- Origin: Seattle, Washington, U.S.
- Genres: Alternative rock; garage rock; neo-psychedelia; space rock;
- Years active: 1993–2004
- Labels: Third Gear; Time Bomb; TVT; Megaforce;
- Past members: Matt Cameron John McBain Ben Shepherd Josh Homme
- Website: nowinvisibly.com/wwc/

= Wellwater Conspiracy =

American rock band (1993–2004)

Wellwater Conspiracy was an American rock band that formed in Seattle, Washington in 1993. The band was created by members of the grunge-era side project Hater. Wellwater Conspiracy featured Soundgarden drummer Matt Cameron and ex-Monster Magnet guitarist John McBain. The band originally featured Soundgarden bassist Ben Shepherd, who left the band in 1998. Various other artists have contributed to the band's albums, notably Queens of the Stone Age front man Josh Homme, Pearl Jam singer Eddie Vedder, and Soundgarden guitarist Kim Thayil.

==History==
Wellwater Conspiracy was formed in 1993 by Matt Cameron, Ben Shepherd, and John McBain. All three were also members of the band Hater at the time. Wellwater Conspiracy's first recording sessions took place in the basement of Cameron's house. The band released three singles in the mid-1990s. The group released its debut album, Declaration of Conformity, on June 17, 1997 through Third Gear Records to general critical acclaim. Matt Diehl of Rolling Stone said, "Declaration of Conformity suggests that these Soundgarden expats have left the Seattle sound behind for trippy psychedelia that recalls such '60s freak icons as Syd Barrett and 13th Floor Elevators."

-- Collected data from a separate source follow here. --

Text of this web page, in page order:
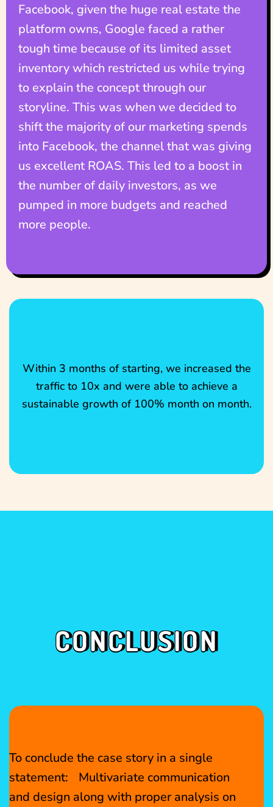
Facebook, given the huge real estate the
platform owns, Google faced a rather
tough time because of its limited asset
inventory which restricted us while trying
to explain the concept through our
storyline. This was when we decided to
shift the majority of our marketing spends
into Facebook, the channel that was giving
us excellent ROAS. This led to a boost in
the number of daily investors, as we
pumped in more budgets and reached
more people.
Within 3 months of starting, we increased the
traffic to 10x and were able to achieve a
sustainable growth of 100% month on month.
CONCLUSION
To conclude the case story in a single
statement: Multivariate communication
and design along with proper analysis on

Shortly after the release of the band's debut album, Shepherd left the band, and Cameron was chosen to replace Jack Irons as the drummer for the rock group Pearl Jam. However, Cameron and McBain were intent on keeping the band going as a permanent side project, and with Cameron taking over lead vocal duties, the band released three more Wellwater Conspiracy albums following its debut album. The band's second album, Brotherhood of Electric: Operational Directives, was released on February 9, 1999 through Time Bomb Recordings. Greg Prato of AllMusic said Wellwater Conspiracy "offer another intriguing collection of 60's-tinged ditties."

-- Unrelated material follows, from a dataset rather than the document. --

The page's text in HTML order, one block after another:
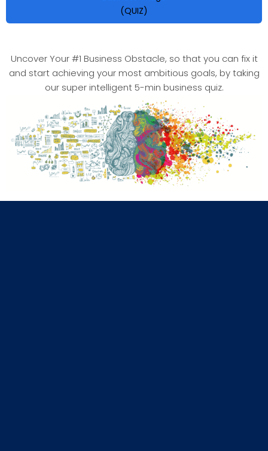
(QUIZ)
Uncover Your #1 Business Obstacle, so that you can fix it
and start achieving your most ambitious goals, by taking
our super intelligent 5-min business quiz.

On May 22, 2001, Wellwater Conspiracy released its third album, The Scroll and Its Combinations, through TVT Records. Chris Handyside of Rolling Stone said that "amid all the fuzz and minor chord bombast is an edgy, hard-rock post-millenial[sic] tension." On September 9, 2003, the band released the self-titled Wellwater Conspiracy through Megaforce Records. David Fricke of Rolling Stone said Wellwater Conspiracy "upgrade the fragrant eccentricity of vintage U.K. flower power—spaced riffing, spiked-afternoon-tea lyrics—with modern muscle."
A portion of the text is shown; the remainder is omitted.